## Try it
If a record holds a picture, leave the picture out, but write out everything else exactly.

## Records to process

────

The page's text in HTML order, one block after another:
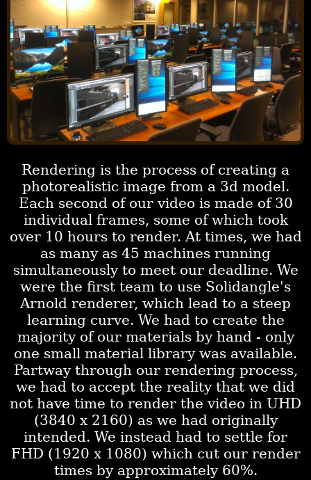
Rendering is the process of creating a
photorealistic image from a 3d model.
Each second of our video is made of 30
individual frames, some of which took
over 10 hours to render. At times, we had
as many as 45 machines running
simultaneously to meet our deadline. We
were the first team to use Solidangle's
Arnold renderer, which lead to a steep
learning curve. We had to create the
majority of our materials by hand - only
one small material library was available.
Partway through our rendering process,
we had to accept the reality that we did
not have time to render the video in UHD
(3840 x 2160) as we had originally
intended. We instead had to settle for
FHD (1920 x 1080) which cut our render
times by approximately 60%.
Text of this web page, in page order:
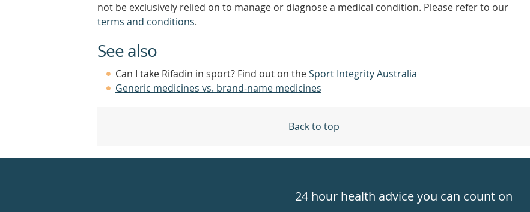
not be exclusively relied on to manage or diagnose a medical condition. Please refer to our
terms and conditions.
See also
Can I take Rifadin in sport? Find out on theSport Integrity Australia
Generic medicines vs. brand-name medicines
Back to top
24 hour health advice you can count on
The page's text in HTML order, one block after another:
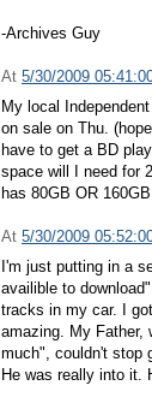
-Archives Guy
At 5/30/2009
My local
on sale on Thu.
have to get a BD
space will I need for
has 80GB OR
At 5/30/2009
I'm just putting in a
availible to
tracks in my car. I
amazing. My Father,
much", couldn't stop
He was really into it.
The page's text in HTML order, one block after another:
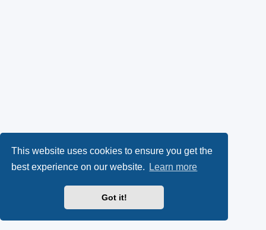
This website uses cookies to ensure you get the
best experience on our website.
Learn more
Got it!
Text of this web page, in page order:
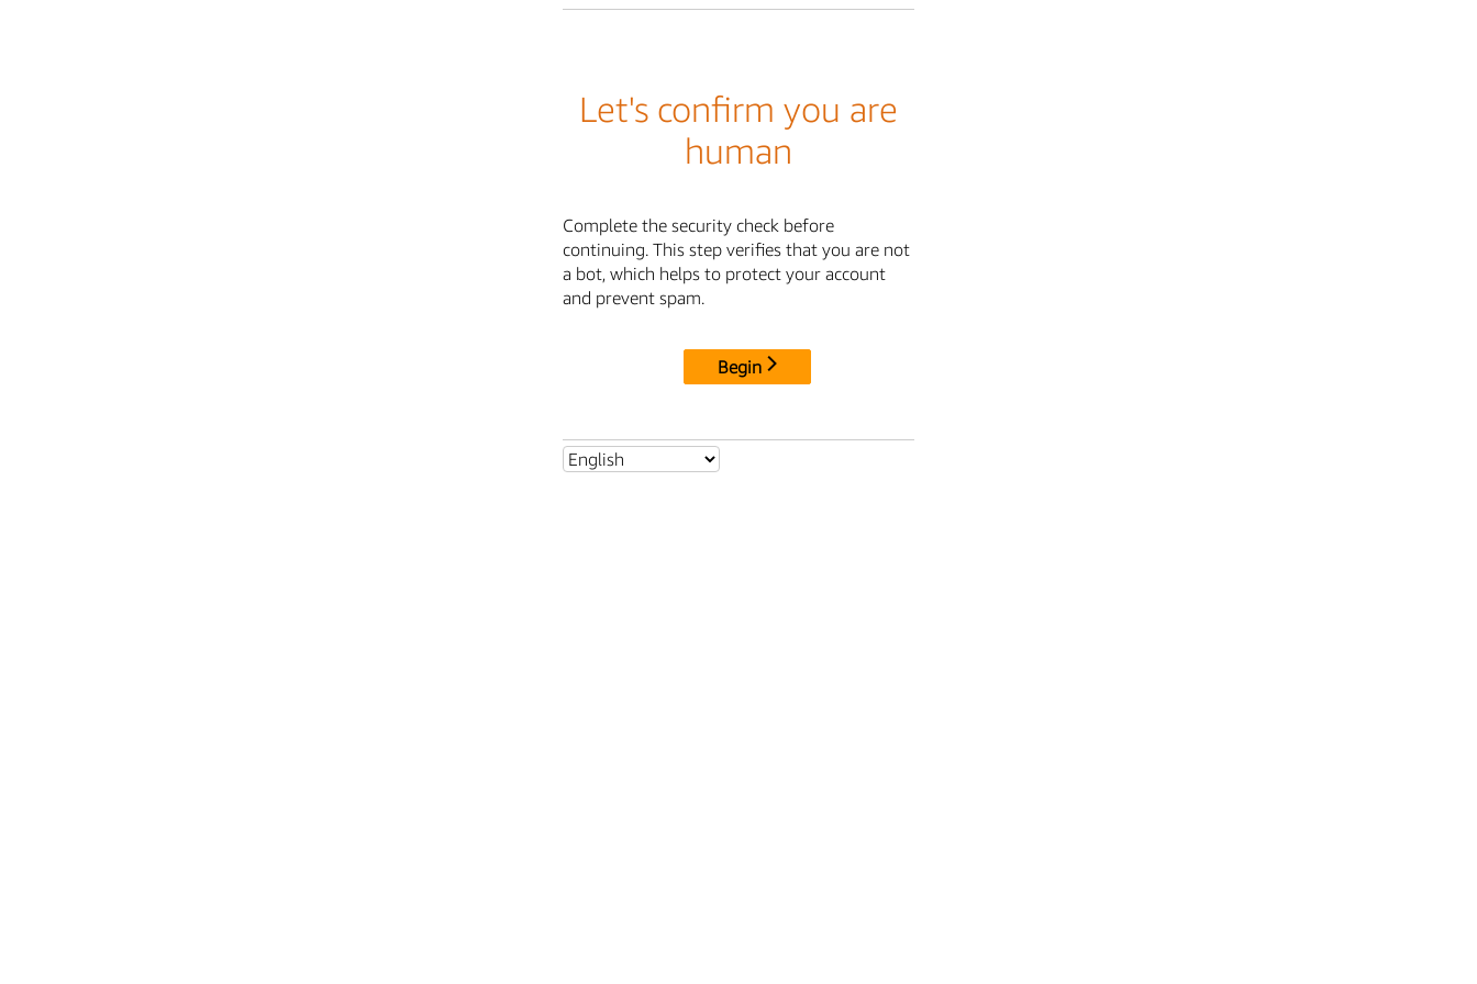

────

## The answer
The page's text in HTML order, one block after another:
Rendering is the process of creating a
photorealistic image from a 3d model.
Each second of our video is made of 30
individual frames, some of which took
over 10 hours to render. At times, we had
as many as 45 machines running
simultaneously to meet our deadline. We
were the first team to use Solidangle's
Arnold renderer, which lead to a steep
learning curve. We had to create the
majority of our materials by hand - only
one small material library was available.
Partway through our rendering process,
we had to accept the reality that we did
not have time to render the video in UHD
(3840 x 2160) as we had originally
intended. We instead had to settle for
FHD (1920 x 1080) which cut our render
times by approximately 60%.
Text of this web page, in page order:
not be exclusively relied on to manage or diagnose a medical condition. Please refer to our
terms and conditions.
See also
Can I take Rifadin in sport? Find out on theSport Integrity Australia
Generic medicines vs. brand-name medicines
Back to top
24 hour health advice you can count on
The page's text in HTML order, one block after another:
-Archives Guy
At 5/30/2009
My local
on sale on Thu.
have to get a BD
space will I need for
has 80GB OR
At 5/30/2009
I'm just putting in a
availible to
tracks in my car. I
amazing. My Father,
much", couldn't stop
He was really into it.
The page's text in HTML order, one block after another:
This website uses cookies to ensure you get the
best experience on our website.
Learn more
Got it!
Text of this web page, in page order:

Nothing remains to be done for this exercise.